- [INPUT MATERIAL]:
□ □ □

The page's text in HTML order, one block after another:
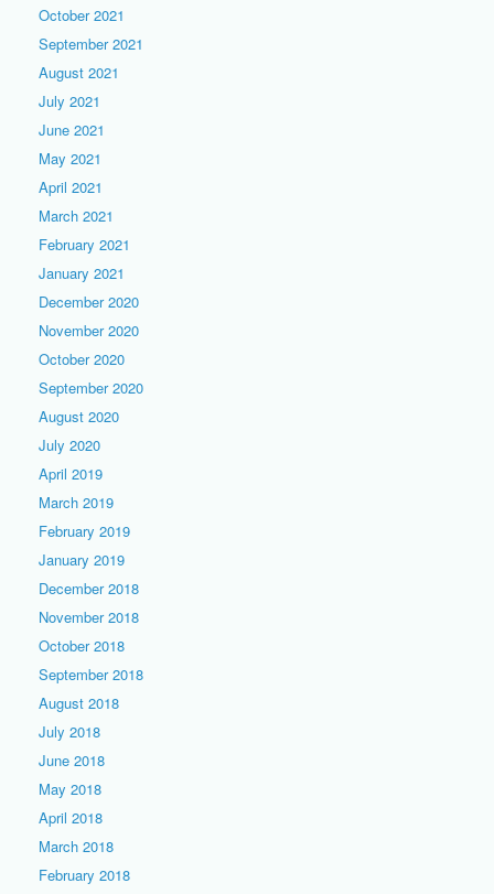
October 2021
September 2021
August 2021
July 2021
June 2021
May 2021
April 2021
March 2021
February 2021
January 2021
December 2020
November 2020
October 2020
September 2020
August 2020
July 2020
April 2019
March 2019
February 2019
January 2019
December 2018
November 2018
October 2018
September 2018
August 2018
July 2018
June 2018
May 2018
April 2018
March 2018
February 2018
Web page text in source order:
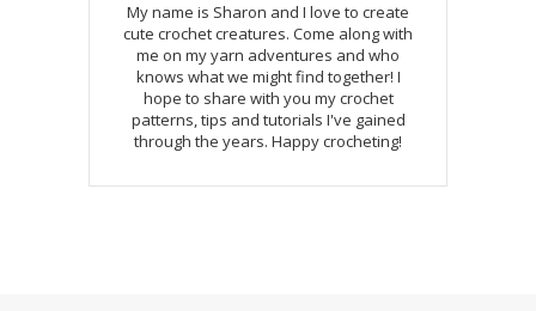
My name is Sharon and I love to create
cute crochet creatures. Come along with
me on my yarn adventures and who
knows what we might find together! I
hope to share with you my crochet
patterns, tips and tutorials I've gained
through the years. Happy crocheting!
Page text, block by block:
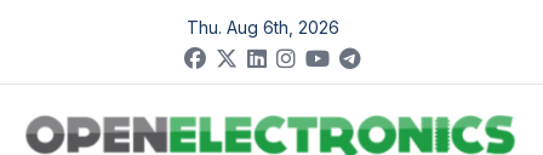
content
Thu. Aug 6th, 2026
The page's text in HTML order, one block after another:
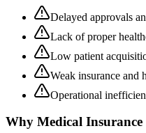
Delayed approvals
Lack of proper
Low patient
Weak insurance and
Operational
Why Medical
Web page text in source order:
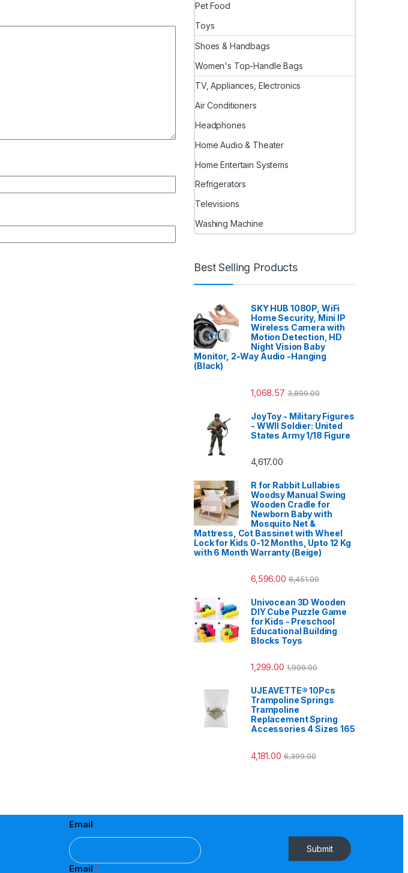
Pet Food
Toys
Shoes & Handbags
Women's Top-Handle Bags
TV, Appliances, Electronics
Air Conditioners
Headphones
Home Audio & Theater
Home Entertain Systems
Refrigerators
Televisions
Washing Machine
Best Selling Products
SKY HUB 1080P, WiFi
Home Security, Mini IP
Wireless Camera with
Motion Detection, HD
Night Vision Baby
Monitor, 2-Way Audio -Hanging
(Black)
1,068.57 3,899.00
JoyToy - Military Figures
- WWII Soldier: United
States Army 1/18 Figure
4,617.00
R for Rabbit Lullabies
Woodsy Manual Swing
Wooden Cradle for
Newborn Baby with
Mosquito Net &
Mattress, Cot Bassinet with Wheel
Lock for Kids 0-12 Months, Upto 12 Kg
with 6 Month Warranty (Beige)
6,596.00 8,451.00
Univocean 3D Wooden
DIY Cube Puzzle Game
for Kids - Preschool
Educational Building
Blocks Toys
1,299.00 1,999.00
UJEAVETTE® 10Pcs
Trampoline Springs
Trampoline
Replacement Spring
Accessories 4 Sizes 165
4,181.00 6,399.00
Email
Email *
Submit

□ □ □

- [REQUIRED WORK]:
Beginning from the line that contains "Trampoline Springs", give each line again exactly, through the final line of the records.

- [WRITTEN SOLUTION]:
Trampoline Springs
Trampoline
Replacement Spring
Accessories 4 Sizes 165
4,181.00 6,399.00
Email
Email *
Submit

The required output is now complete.